Segment Open

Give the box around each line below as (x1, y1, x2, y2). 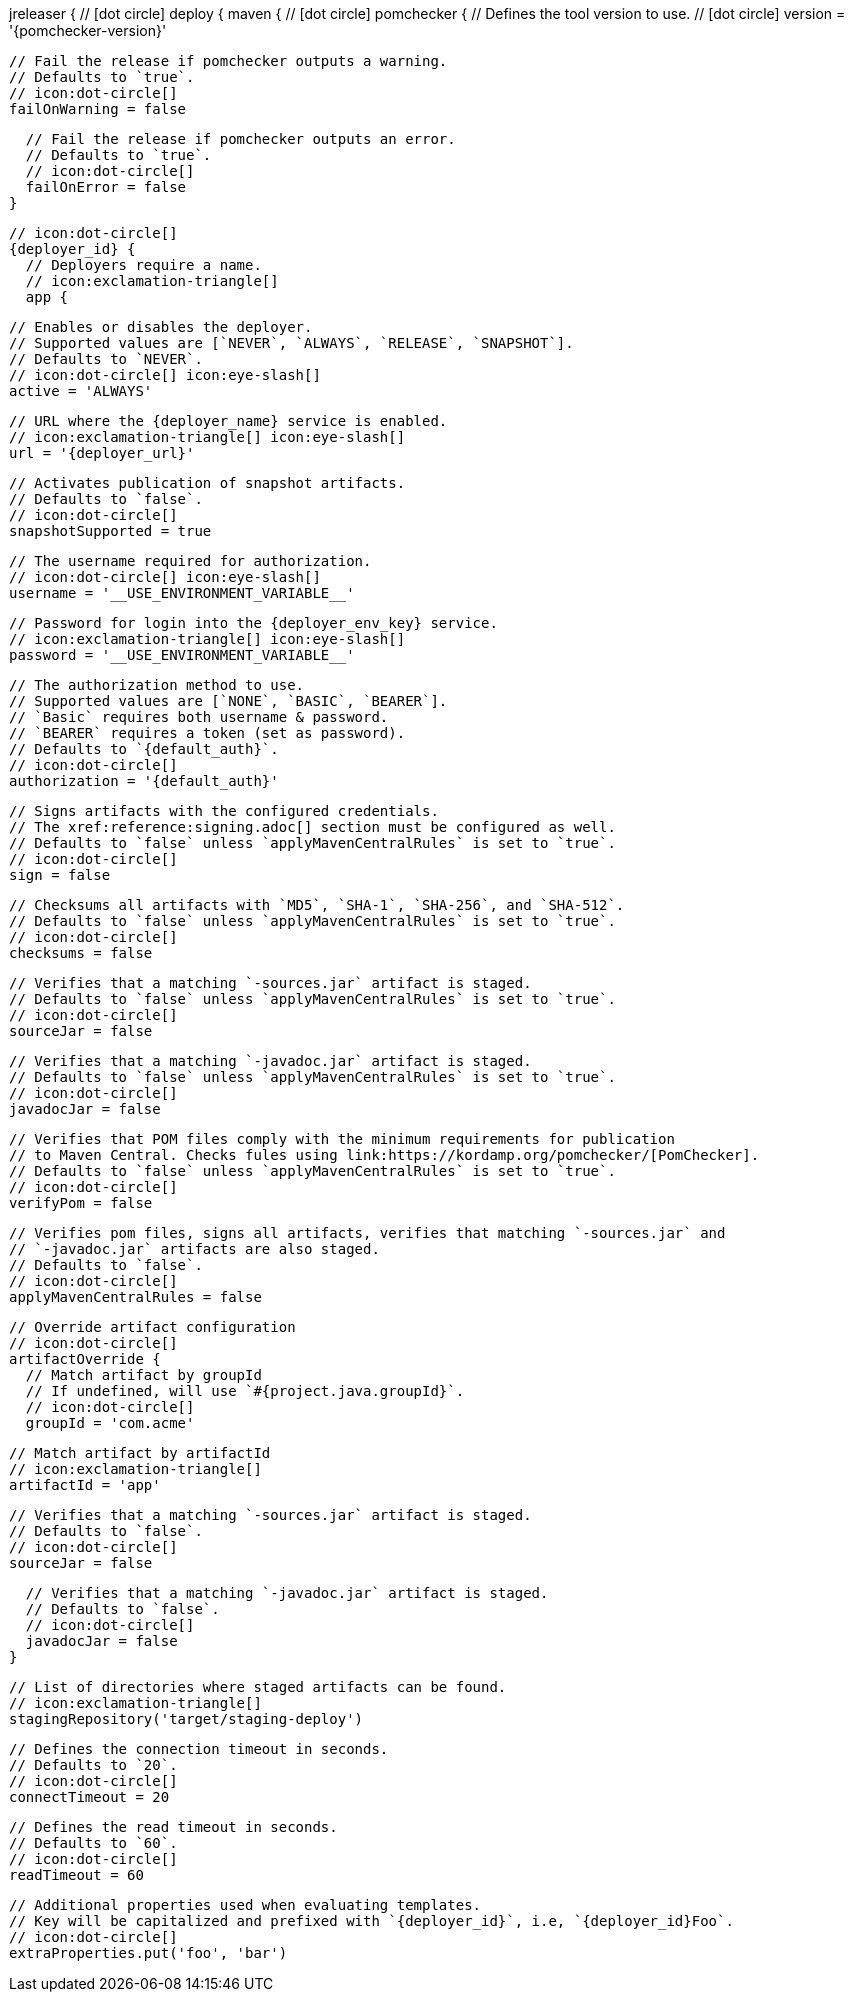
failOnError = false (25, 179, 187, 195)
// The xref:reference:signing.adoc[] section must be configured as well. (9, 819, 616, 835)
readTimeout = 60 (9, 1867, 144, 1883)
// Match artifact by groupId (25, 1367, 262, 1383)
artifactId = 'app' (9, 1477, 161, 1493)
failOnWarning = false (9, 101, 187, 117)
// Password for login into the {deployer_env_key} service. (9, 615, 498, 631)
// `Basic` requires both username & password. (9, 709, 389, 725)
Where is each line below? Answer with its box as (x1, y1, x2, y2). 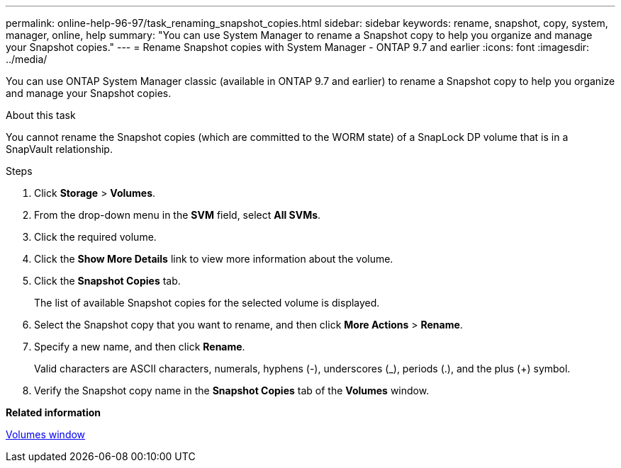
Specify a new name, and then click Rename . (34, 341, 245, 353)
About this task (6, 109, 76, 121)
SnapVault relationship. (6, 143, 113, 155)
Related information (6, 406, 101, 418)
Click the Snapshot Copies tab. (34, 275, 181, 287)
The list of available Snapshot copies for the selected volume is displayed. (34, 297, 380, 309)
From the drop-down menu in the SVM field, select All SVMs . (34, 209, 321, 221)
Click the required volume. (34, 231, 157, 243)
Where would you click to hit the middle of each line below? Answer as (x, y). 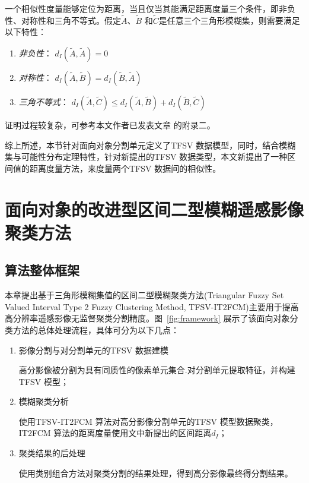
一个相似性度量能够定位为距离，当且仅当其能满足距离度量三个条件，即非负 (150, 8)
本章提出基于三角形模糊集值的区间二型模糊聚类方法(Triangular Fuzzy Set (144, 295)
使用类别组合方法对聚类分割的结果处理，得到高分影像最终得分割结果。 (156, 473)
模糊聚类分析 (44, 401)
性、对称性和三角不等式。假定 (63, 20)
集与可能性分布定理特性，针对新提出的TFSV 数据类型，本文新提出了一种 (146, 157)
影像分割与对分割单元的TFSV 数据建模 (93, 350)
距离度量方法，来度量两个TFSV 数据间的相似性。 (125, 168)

Segment Closed

## REQUIRED ACTION
When a line in the material above includes "Snapshot", report that line by copying it.

## RESPONSE TO THE TASK
Click the Snapshot Copies tab. (34, 275, 181, 287)
The list of available Snapshot copies for the selected volume is displayed. (34, 297, 380, 309)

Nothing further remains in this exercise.